Hoi An dari Atas Sepeda

Waktu tak berputar di kota ini, berhenti di masa yang tak pernah terbayang.


Di kota kecil Hoi An, Vietnam,ada sebuah kawasan yang berisi ruko-ruko tua, umumnya bercat kuning, berlanggam kolonial, rumah yang lebih tua terbuat dari papan bercat hitam, dan berhias lampion digantung berjajar-jajar di atap teras. Jalanannya sempit, selebar 5 meter, tak boleh dilalui mobil, hanya boleh pejalan kaki, sepeda, dan sepeda motor. Kawasan ini dinamai Kota Tua Hoi An.

Berikut cerita sekilas tentang Hoi An, kota di Provinsi Quang Nam, Vietnam bagian tengah, persis di muara sungai Thu Bon yang mengalir ke Laut China Selatan. Luas wilayahnya 60 kilometer persegi, terdiri dari sembilan distrik, dua desa di daratan, dan satu desa pulau di Kepulauan Cham. Jumlah penduduk Hoi An 121 ribu jiwa.

Kebudayaan Hoi An sudah melalui banyak masa, yakni sejak prasejarah (hingga abad ke-2), Champa (abad ke-2 hingga 15), hingga Dai Viet (abad ke-15 hingga 19). Di masa prasejarah (Zaman Perunggu), kota ini disebut Sa Huynh. Berikutnya, daerah ini didiami masyarakat Champa yang berasal dari tanah Jawa, membentuk Kerajaan Champa di bagian tengah pesisir Semenanjung Indochina.

Orang Champa sangat mahir dalam urusan transportasi sungai dan laut, serta menguasai perdagangan laut internasional. Merekalah yang pertama menemukan khasiat sarang burung walet dan menjadikannya komoditas ekspor, menggali sumur, serta membuat sawah berjenjang-jenjang yang masih digunakan hingga kini.

Pada abad pertama, Hoi An adalah pelabuhan terbesar di Asia Tenggara dengan nama Lam Ap Pho (Kota Champa). Negeri ini punya produk andalan sutera, keramik, gading, cendana, gula, emas, sarang burung walet, rumah kura-kura, dan ikan. Dari hasil temuan reruntuhan kapal, terbukti bahwa keramik Vietnam diangkut dari Hoi An hingga ke Sinai, Mesir. Masa keemasan Champa adalah sepanjang abad ke-7 hingga 10, ketika kerajaan ini jadi penentu strategi perdagangan rempah-rempah antarnegara.

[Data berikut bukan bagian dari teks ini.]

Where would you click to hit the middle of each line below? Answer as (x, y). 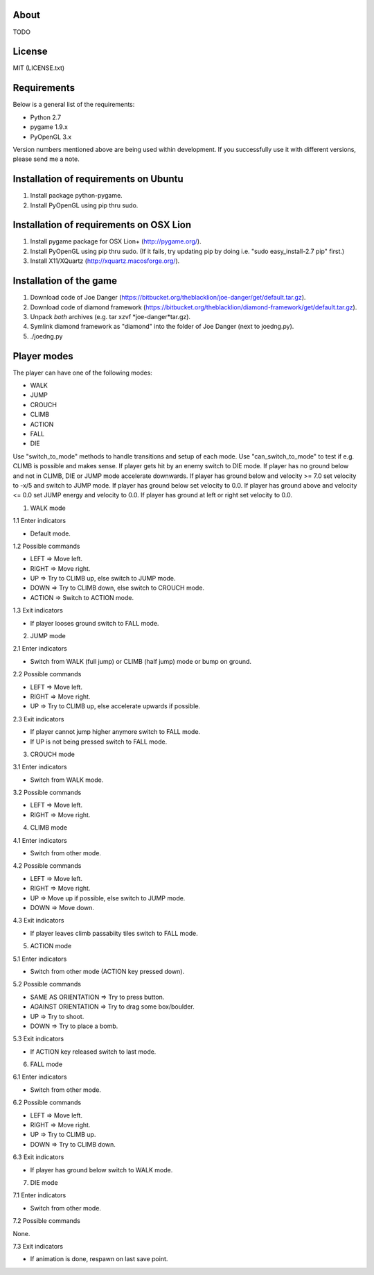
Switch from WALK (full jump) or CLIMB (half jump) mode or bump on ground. (141, 661)
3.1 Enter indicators (40, 767)
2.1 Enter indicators (40, 649)
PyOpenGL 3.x (51, 137)
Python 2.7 (46, 117)
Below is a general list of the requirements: (74, 105)
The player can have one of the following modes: (82, 373)
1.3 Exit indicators (38, 610)
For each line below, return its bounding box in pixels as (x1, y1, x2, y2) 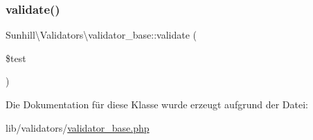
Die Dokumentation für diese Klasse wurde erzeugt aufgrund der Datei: (6, 97, 308, 111)
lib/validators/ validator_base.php (6, 120, 150, 134)
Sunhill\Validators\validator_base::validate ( (6, 28, 197, 42)
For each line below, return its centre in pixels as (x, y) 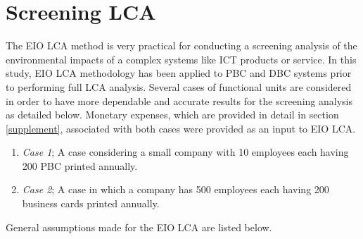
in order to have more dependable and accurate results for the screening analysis (179, 100)
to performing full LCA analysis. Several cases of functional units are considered (179, 86)
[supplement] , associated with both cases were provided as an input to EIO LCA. (181, 128)
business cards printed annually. (91, 203)
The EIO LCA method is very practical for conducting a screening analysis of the (181, 45)
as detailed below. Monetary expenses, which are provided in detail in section (172, 115)
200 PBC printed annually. (80, 165)
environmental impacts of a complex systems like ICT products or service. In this (181, 59)
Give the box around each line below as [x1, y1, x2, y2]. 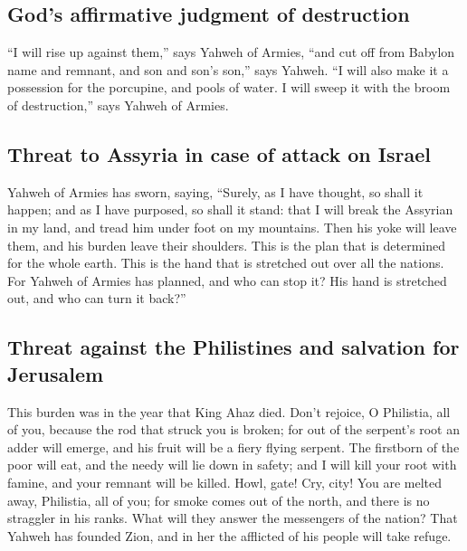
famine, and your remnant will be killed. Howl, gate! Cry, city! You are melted [7, 472, 443, 491]
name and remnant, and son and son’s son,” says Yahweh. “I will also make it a [7, 60, 449, 79]
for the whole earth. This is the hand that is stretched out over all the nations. [7, 253, 444, 272]
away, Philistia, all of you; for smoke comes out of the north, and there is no [7, 490, 430, 509]
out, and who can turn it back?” [7, 289, 186, 308]
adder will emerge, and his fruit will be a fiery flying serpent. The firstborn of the [7, 437, 460, 456]
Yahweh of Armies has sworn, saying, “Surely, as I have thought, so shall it [7, 182, 424, 201]
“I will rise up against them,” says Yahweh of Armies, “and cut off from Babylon [7, 43, 455, 62]
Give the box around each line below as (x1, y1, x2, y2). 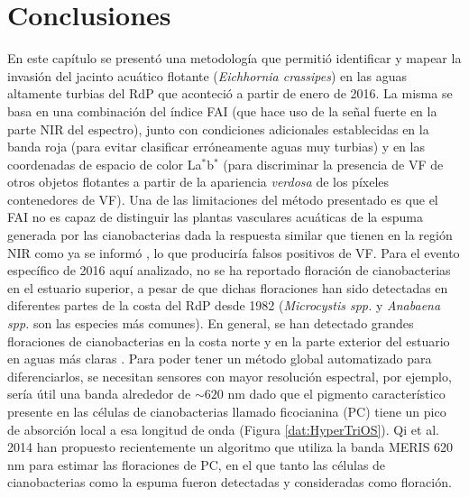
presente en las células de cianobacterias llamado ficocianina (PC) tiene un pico (7, 402, 446, 420)
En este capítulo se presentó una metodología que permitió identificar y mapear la (7, 49, 462, 68)
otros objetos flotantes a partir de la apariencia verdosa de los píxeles (7, 172, 390, 191)
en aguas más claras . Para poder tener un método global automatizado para (7, 349, 432, 368)
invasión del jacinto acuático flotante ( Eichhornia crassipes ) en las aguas (7, 66, 408, 85)
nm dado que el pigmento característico (227, 384, 446, 403)
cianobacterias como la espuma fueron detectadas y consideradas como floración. (7, 473, 452, 492)
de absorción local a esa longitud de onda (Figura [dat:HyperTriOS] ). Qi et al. (7, 419, 439, 438)
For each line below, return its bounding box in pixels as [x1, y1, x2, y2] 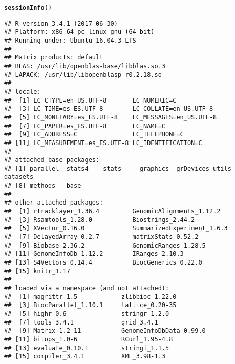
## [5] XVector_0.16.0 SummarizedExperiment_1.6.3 [4, 225, 228, 232]
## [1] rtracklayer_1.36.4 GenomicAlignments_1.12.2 [4, 208, 221, 215]
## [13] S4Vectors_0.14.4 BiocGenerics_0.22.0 [4, 259, 202, 267]
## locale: [4, 88, 41, 95]
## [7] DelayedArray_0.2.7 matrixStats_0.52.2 [4, 233, 199, 241]
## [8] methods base [4, 182, 81, 190]
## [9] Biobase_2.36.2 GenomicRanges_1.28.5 [4, 241, 206, 249]
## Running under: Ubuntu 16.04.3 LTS [4, 36, 136, 44]
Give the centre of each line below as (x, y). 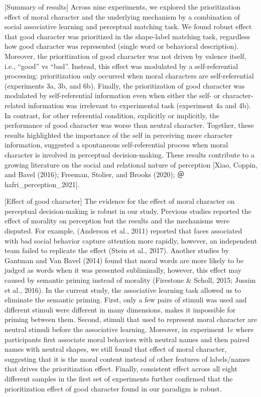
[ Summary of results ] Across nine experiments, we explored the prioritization (123, 7)
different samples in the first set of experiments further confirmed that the (119, 378)
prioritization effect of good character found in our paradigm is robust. (113, 388)
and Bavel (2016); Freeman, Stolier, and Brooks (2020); (90, 174)
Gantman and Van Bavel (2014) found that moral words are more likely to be (124, 260)
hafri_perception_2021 (40, 184)
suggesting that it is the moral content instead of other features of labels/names (127, 359)
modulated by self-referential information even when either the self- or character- (129, 95)
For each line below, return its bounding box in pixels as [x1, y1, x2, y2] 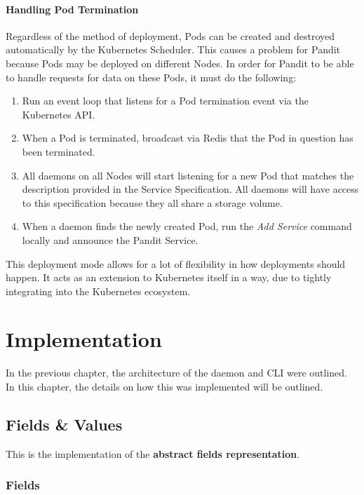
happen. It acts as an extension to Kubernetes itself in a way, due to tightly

Dari tahun 650 hingga 800, terjalin hubungan dagang antara Kerajaan Sriwijaya dan Melayu di Sumatera dengan Mesir, Arab, Persia, dan Tiongkok. Dalam pelayarannya, pedagang Sriwijaya dan Melayu juga menyinggahi 60 pelabuhan sibuk sepanjang garis pantai Vietnam, seperti Phan Rang, Nha Trang, dan Hoi An. Di Hoi An, kapal-kapal berhenti untuk mengisi air bersih sekaligus bongkar muat. Para pedagang juga dapat membeli barang-barang Tiongkok tanpa harus jauh-jauh berlayar ke Tiongkok.

Bangsa Eropa pertama yang berdagang dengan Vietnam adalah bangsa Portugis, pada abad ke-15. Pada masa itu, walaupun bahasa Portugis digunakan sebagai bahasa perdagangan di sejumlah pelabuhan Asia Tenggara, bahasa Melayu tetap dipakai di Hoi An. Belajar dari suksesnya Portugis, terbuka mata bangsa-bangsa Barat untuk datang juga ke Hoi An, yakni Belanda, Inggris, dan Prancis, sekaligus membawa agama Kristen.

Kejayaan Champa mulai memudar pada abad ke-15, ketika suku Dai Viet bergerak dari Tiongkok ke selatan, masuk ke Vietnam bagian tengah, mendesak masyarakat Champa mundur lebih ke selatan lagi, ke Nha Trang. Walau demikian, di masa Dai Viet ini, Hoi An tetap sebagai pelabuhan internasional penting di Jalur Sutera hingga dua abad kemudian.

Jepang, yang dilarang mendaratkan kapalnya di pelabuhan Tiongkok akibat perseteruan, masuk Hoi An sekitar tahun 1560-an, walau tak lama, tapi keberadaanya tetap berjejak, sehingga dikenal pula julukan Hoi An sebagai Kota Jepang.

Dengan sepeda sewaan, kami kelilingi Kota Tua yang tak kurang panas dan lembapnya dengan Jakarta. Menikmati lagi kejayaan kota pelabuhan yang tetap terpelihara baik, berikut karakteristik budaya uniknya. Kota Tua Hoi An ditetapkan Unesco sebagai Warisan Dunia pada 4 Desember 1999, dan pengelolaan sehari-hari dijalankan Dinas Pariwisata Ho
i An.

Tercatat 87 pagoda, kuil, dan gedung pertemuan; 82 rumah kuno; 24 sumur kuno; dan satu jembatan kuno beratap yang jadi kekayaan Hoi An. Ruko-ruko yang sebelas abad lalu menjual rempah-rempah, sutera, dan keramik, kini berubah fungsi jadi toko-toko cenderamata khas Vietnam, kafe, restoran, dan museum.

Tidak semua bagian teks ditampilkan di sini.